=== DATA EXTRACT ===
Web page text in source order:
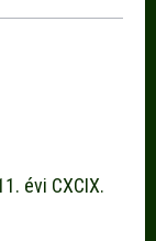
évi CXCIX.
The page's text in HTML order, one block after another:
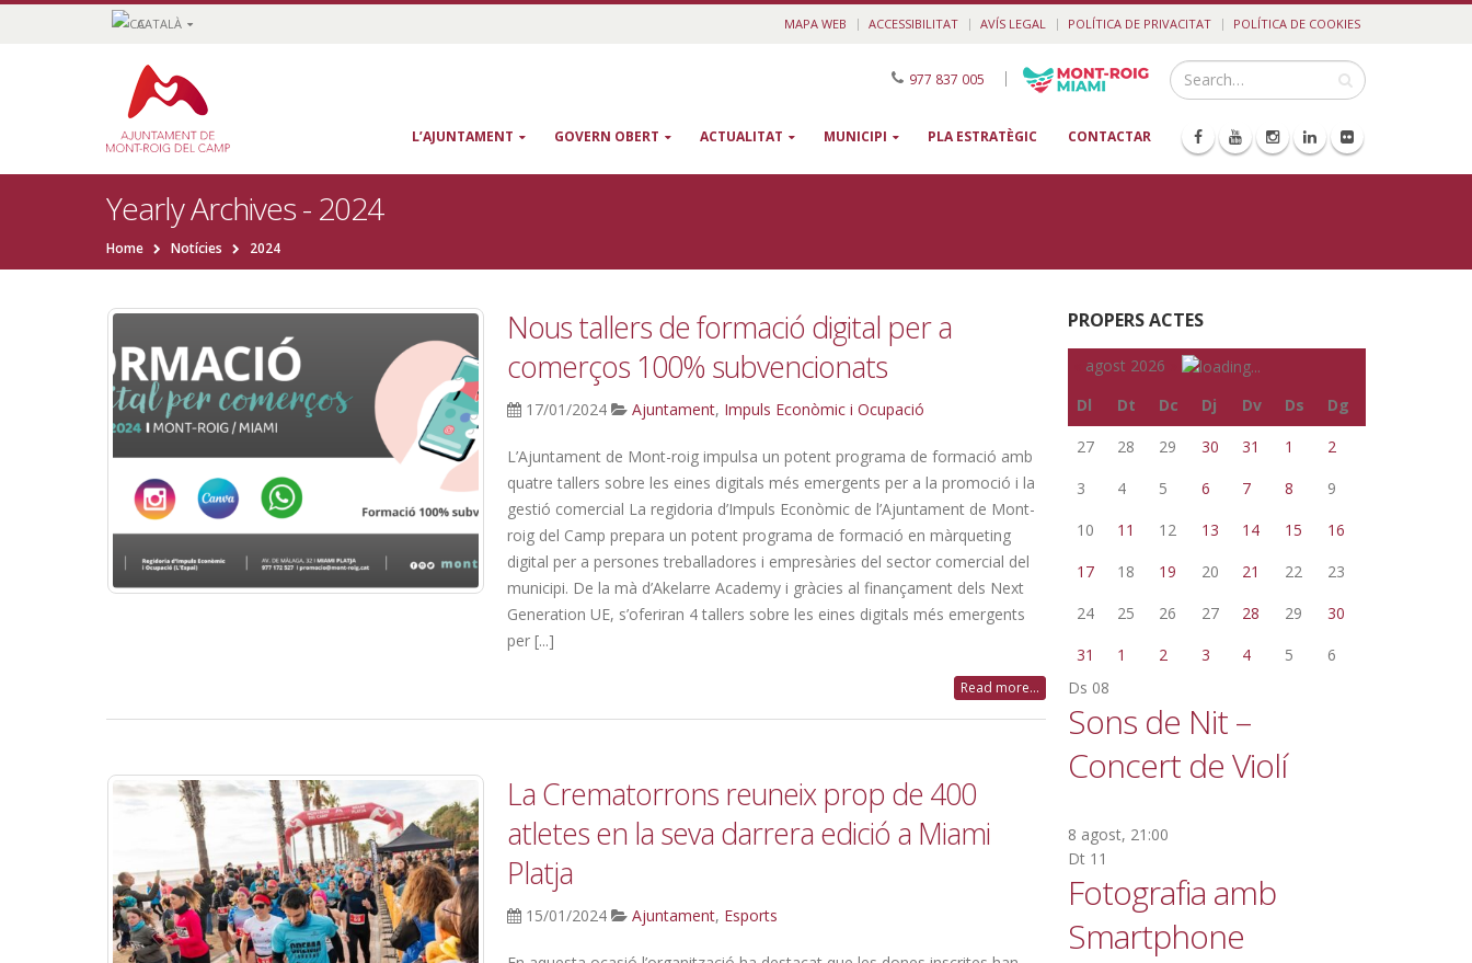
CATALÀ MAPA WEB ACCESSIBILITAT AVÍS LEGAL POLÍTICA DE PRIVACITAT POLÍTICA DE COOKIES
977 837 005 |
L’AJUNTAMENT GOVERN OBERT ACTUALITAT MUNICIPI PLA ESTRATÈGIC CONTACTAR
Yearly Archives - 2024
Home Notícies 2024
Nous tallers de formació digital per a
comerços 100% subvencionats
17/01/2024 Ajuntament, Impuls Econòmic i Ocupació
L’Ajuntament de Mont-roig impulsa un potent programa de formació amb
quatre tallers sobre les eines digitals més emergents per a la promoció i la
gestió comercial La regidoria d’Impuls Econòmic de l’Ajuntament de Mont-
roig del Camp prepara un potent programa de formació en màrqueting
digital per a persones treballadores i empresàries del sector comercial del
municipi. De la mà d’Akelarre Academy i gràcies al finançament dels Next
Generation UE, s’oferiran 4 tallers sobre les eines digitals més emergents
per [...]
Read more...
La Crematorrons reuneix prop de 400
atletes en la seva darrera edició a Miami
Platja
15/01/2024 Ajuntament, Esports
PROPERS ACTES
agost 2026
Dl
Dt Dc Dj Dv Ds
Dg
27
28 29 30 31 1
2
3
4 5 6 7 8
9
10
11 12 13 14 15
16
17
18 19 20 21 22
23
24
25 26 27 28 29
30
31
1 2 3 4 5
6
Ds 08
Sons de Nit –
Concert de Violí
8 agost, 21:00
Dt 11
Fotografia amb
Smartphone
===
# WHAT YOU HAVE TO DO
In the listing above, locate each line with "Econòmic" and copy it.

# EXERCISE RESULT
17/01/2024 Ajuntament, Impuls Econòmic i Ocupació
gestió comercial La regidoria d’Impuls Econòmic de l’Ajuntament de Mont-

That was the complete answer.